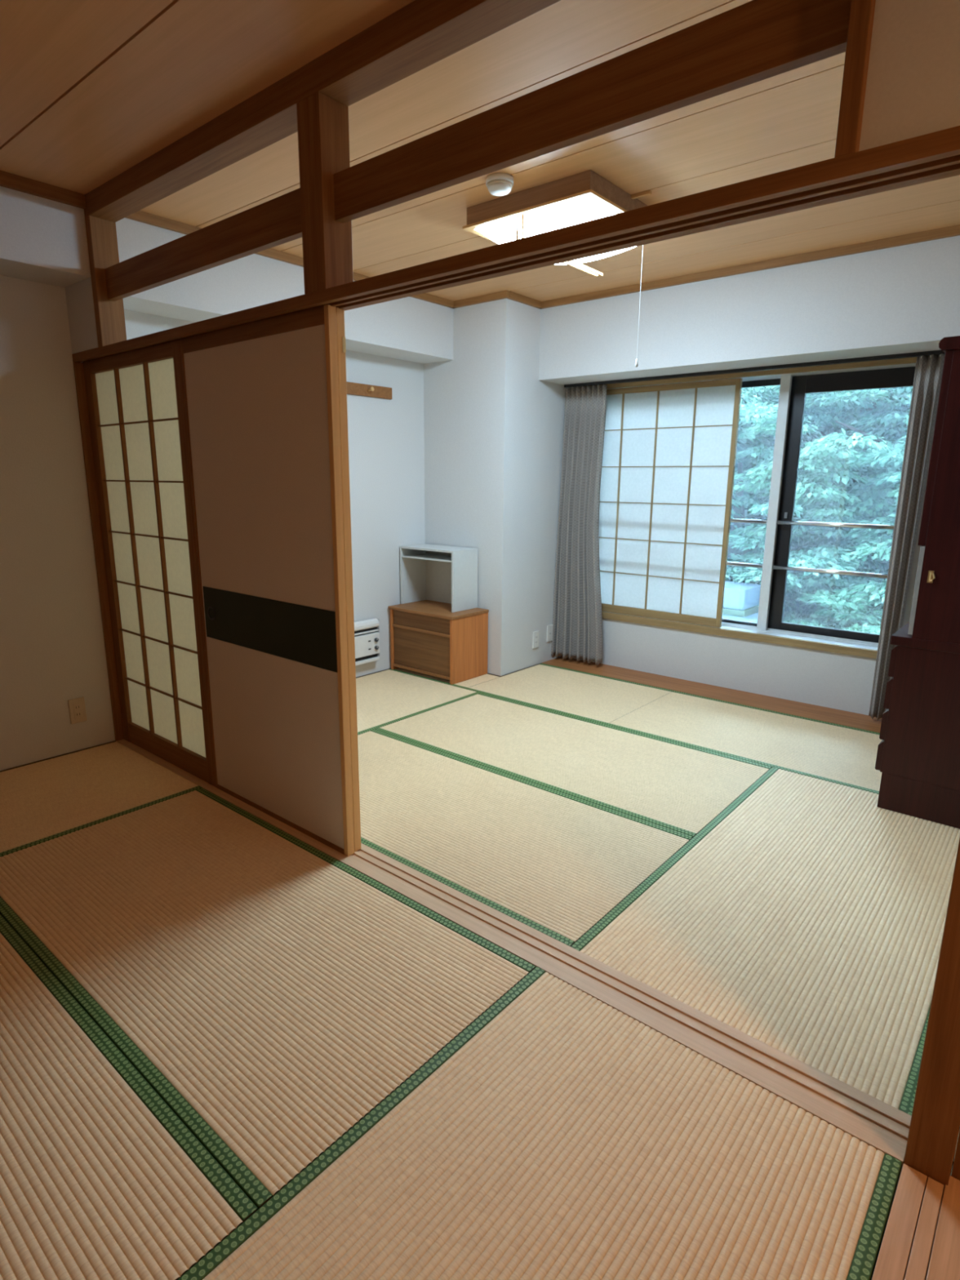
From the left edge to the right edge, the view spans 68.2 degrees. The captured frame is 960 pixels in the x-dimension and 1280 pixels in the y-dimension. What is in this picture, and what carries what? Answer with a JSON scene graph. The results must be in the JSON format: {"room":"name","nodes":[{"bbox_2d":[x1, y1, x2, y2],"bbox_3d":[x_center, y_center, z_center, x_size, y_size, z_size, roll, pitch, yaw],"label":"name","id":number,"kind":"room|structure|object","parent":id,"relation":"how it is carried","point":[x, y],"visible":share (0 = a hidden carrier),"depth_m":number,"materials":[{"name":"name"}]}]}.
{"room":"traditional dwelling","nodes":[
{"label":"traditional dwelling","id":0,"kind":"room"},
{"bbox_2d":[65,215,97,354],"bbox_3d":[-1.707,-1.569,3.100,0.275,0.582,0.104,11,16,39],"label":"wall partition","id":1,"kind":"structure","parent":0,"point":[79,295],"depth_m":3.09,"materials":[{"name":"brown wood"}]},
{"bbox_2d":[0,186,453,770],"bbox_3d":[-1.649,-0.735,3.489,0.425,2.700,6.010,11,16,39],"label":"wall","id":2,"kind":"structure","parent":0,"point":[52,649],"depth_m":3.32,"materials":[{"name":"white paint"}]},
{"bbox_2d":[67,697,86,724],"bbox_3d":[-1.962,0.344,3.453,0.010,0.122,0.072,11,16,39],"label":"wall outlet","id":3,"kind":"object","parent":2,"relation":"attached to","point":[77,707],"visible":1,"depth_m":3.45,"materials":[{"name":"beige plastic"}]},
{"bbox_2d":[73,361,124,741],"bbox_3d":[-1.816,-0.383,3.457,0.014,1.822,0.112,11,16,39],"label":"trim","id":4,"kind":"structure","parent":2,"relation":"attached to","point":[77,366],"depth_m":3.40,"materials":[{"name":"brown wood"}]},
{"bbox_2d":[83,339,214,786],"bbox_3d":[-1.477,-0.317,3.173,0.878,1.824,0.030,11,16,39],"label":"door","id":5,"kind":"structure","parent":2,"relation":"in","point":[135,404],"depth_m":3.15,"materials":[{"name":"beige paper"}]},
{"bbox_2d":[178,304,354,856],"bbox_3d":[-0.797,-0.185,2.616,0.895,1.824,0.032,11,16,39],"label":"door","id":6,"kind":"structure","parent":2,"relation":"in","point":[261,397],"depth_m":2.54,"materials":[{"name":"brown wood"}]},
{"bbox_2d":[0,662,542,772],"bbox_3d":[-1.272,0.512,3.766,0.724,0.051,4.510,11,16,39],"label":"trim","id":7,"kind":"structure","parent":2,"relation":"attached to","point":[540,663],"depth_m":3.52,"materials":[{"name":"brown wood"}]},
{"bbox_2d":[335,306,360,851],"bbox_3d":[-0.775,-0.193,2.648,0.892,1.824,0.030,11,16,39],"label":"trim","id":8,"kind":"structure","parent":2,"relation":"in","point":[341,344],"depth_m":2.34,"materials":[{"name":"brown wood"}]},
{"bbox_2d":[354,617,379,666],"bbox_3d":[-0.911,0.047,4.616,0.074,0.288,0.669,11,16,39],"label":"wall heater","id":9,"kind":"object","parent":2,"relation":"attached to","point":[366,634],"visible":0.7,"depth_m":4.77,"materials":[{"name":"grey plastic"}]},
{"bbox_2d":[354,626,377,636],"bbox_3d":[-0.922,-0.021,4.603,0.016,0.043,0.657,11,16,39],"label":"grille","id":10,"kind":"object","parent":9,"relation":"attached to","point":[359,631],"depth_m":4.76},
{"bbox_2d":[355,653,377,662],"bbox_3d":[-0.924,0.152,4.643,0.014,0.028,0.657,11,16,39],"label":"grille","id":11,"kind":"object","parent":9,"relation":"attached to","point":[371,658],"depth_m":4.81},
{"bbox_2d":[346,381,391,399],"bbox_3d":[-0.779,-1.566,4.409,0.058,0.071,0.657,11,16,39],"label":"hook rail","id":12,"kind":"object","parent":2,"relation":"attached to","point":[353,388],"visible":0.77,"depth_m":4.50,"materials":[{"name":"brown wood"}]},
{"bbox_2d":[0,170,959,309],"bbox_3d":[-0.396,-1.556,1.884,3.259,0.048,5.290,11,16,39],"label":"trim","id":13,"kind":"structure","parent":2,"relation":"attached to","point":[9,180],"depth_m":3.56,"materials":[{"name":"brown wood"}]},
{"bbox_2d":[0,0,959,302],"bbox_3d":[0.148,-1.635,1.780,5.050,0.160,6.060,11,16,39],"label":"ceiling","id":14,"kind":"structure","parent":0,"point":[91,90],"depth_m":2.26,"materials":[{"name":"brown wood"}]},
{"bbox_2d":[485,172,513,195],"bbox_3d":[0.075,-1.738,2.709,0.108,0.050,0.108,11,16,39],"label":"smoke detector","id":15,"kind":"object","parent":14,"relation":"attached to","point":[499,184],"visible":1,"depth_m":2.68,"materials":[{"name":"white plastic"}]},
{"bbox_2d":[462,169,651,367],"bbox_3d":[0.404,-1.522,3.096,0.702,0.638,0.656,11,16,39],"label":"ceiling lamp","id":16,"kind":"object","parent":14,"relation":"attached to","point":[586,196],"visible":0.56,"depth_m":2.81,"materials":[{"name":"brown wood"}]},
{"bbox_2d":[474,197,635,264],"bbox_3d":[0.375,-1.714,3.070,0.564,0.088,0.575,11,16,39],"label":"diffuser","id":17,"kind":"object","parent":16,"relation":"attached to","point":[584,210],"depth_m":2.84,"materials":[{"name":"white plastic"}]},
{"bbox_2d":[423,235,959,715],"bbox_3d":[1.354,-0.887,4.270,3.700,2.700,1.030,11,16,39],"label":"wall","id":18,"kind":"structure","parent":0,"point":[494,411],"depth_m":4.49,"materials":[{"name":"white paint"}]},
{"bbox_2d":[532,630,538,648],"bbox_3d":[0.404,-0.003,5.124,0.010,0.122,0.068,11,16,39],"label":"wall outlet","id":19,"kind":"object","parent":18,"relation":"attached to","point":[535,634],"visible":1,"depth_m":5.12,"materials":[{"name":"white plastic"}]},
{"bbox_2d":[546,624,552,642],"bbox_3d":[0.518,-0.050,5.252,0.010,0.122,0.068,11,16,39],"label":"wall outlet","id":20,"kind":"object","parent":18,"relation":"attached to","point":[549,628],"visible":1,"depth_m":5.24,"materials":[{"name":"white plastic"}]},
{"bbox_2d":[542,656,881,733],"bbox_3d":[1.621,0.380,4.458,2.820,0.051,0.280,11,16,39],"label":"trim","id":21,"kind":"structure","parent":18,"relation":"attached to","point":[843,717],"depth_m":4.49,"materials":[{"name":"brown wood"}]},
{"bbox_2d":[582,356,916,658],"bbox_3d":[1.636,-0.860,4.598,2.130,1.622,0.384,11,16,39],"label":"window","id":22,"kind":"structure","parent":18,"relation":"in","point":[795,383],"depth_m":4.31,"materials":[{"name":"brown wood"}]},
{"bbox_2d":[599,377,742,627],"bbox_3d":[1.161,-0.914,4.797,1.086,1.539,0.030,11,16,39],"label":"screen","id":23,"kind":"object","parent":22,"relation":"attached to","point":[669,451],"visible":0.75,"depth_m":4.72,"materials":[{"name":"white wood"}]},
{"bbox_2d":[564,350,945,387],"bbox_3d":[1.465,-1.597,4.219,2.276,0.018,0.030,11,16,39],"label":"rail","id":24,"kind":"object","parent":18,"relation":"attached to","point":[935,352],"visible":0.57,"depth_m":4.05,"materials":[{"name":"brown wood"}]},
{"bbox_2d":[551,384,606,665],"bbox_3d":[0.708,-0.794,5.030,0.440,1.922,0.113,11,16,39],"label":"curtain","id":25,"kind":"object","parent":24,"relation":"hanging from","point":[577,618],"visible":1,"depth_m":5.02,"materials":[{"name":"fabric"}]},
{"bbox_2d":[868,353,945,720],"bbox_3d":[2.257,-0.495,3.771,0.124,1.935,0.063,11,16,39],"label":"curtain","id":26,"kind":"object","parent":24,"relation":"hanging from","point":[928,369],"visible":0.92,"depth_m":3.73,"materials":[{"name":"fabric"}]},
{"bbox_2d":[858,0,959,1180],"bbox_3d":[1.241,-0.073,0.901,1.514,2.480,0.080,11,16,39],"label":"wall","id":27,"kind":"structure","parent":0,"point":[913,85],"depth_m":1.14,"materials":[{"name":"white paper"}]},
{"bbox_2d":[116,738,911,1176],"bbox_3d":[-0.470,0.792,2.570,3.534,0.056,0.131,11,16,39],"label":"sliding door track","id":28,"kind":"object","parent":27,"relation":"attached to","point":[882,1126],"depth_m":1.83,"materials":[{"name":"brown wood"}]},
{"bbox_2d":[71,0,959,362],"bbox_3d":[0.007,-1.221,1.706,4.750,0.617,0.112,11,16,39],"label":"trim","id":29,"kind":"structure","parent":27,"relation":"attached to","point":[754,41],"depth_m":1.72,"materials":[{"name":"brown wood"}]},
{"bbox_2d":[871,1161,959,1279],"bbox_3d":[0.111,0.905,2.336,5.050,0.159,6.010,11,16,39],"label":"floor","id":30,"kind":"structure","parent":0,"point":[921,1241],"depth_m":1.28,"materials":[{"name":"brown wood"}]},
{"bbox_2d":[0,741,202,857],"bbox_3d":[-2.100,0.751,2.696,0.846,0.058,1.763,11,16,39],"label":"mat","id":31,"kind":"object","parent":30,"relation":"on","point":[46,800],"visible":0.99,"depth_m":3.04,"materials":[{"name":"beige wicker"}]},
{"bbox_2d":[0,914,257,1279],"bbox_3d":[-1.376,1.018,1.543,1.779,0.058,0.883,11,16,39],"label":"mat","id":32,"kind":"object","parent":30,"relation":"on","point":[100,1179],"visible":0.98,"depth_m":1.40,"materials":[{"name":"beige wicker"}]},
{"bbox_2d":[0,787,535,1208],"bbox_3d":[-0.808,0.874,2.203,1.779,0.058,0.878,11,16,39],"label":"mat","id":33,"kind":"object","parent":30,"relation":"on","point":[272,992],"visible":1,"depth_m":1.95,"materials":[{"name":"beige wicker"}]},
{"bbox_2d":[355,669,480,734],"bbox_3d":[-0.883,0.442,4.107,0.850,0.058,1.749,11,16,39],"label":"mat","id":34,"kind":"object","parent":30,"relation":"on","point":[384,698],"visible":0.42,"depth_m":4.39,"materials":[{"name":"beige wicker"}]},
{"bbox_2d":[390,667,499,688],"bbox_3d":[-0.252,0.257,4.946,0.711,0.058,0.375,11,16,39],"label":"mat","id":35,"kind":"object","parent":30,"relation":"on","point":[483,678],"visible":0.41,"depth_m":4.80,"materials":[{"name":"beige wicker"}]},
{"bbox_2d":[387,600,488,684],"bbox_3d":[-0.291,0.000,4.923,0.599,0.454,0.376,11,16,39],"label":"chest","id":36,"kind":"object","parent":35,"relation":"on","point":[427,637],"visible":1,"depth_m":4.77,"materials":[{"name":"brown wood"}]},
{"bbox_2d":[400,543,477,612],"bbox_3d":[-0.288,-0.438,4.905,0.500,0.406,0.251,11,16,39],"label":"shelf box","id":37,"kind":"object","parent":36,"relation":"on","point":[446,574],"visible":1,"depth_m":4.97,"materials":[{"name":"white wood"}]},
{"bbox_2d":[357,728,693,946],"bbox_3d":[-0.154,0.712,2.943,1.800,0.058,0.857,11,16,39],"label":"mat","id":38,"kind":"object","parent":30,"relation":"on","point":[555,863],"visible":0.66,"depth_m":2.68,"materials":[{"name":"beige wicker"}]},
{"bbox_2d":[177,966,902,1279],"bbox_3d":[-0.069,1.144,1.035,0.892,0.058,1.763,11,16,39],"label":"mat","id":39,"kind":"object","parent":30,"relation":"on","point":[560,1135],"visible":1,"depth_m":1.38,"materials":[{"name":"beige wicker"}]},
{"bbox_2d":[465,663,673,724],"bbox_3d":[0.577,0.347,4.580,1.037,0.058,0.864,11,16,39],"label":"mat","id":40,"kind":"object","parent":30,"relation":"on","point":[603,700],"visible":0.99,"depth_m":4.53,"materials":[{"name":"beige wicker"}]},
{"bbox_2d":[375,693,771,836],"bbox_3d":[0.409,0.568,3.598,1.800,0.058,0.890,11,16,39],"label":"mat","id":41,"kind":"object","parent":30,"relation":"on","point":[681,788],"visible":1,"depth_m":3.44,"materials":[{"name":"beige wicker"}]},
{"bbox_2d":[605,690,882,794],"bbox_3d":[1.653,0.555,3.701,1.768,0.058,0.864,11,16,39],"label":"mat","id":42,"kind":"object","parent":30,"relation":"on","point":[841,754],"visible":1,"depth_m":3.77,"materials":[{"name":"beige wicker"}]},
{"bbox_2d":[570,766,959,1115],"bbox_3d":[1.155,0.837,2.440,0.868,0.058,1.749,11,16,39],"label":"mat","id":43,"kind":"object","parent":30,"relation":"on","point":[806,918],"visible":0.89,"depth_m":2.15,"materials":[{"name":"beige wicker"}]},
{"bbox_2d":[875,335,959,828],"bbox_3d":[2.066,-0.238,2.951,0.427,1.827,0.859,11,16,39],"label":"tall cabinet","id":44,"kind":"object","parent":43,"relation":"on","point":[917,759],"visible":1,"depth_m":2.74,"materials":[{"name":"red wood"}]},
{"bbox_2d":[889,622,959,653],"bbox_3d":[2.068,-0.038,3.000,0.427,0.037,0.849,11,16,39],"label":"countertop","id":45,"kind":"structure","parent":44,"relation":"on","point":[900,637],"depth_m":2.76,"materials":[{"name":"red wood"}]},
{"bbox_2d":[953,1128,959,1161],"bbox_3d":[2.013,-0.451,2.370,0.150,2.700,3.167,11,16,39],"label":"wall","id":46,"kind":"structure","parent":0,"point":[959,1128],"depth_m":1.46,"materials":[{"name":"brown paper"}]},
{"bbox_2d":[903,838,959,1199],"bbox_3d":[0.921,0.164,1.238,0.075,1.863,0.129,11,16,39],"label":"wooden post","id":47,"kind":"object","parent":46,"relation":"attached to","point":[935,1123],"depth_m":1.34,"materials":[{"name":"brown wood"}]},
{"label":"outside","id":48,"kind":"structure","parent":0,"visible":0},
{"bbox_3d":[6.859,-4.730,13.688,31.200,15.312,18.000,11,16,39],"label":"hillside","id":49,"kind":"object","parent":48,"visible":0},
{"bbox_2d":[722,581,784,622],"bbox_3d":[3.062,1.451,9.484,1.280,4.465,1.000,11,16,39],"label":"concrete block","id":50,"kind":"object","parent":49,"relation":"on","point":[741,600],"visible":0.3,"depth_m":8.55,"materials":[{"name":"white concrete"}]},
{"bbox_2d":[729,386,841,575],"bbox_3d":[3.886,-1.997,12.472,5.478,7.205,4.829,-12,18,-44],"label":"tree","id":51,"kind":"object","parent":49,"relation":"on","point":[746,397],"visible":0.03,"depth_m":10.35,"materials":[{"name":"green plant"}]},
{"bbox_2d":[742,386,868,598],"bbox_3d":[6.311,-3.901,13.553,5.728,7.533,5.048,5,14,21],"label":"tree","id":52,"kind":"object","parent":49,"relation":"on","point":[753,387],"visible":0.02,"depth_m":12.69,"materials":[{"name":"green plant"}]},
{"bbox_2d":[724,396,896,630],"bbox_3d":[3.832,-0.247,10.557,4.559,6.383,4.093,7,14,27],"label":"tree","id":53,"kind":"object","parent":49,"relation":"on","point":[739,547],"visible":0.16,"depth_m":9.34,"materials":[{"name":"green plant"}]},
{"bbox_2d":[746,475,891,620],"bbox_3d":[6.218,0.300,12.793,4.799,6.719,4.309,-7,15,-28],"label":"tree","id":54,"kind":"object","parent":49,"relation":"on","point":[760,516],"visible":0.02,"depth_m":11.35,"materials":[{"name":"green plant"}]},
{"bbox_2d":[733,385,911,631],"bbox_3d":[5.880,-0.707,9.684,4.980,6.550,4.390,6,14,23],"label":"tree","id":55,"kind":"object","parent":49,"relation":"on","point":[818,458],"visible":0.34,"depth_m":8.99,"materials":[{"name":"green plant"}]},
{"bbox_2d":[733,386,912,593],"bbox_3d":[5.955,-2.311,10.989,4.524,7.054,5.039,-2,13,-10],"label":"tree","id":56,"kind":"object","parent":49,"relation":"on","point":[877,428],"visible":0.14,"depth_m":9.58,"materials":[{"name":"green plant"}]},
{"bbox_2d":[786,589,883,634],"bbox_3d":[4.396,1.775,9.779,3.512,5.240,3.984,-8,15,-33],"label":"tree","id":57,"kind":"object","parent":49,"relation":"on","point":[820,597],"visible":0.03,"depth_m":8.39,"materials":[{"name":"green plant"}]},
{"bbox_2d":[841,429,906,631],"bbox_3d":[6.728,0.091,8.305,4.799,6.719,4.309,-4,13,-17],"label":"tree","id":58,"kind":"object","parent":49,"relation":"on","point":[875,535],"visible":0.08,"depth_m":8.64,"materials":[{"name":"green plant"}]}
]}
────────────────────
| Goal of the exercise |
Find all the lines with "nodes" in the data and copy them.

| Output for this exercise |
From the left edge to the right edge, the view spans 68.2 degrees. The captured frame is 960 pixels in the x-dimension and 1280 pixels in the y-dimension. What is in this picture, and what carries what? Answer with a JSON scene graph. The results must be in the JSON format: {"room":"name","nodes":[{"bbox_2d":[x1, y1, x2, y2],"bbox_3d":[x_center, y_center, z_center, x_size, y_size, z_size, roll, pitch, yaw],"label":"name","id":number,"kind":"room|structure|object","parent":id,"relation":"how it is carried","point":[x, y],"visible":share (0 = a hidden carrier),"depth_m":number,"materials":[{"name":"name"}]}]}.
{"room":"traditional dwelling","nodes":[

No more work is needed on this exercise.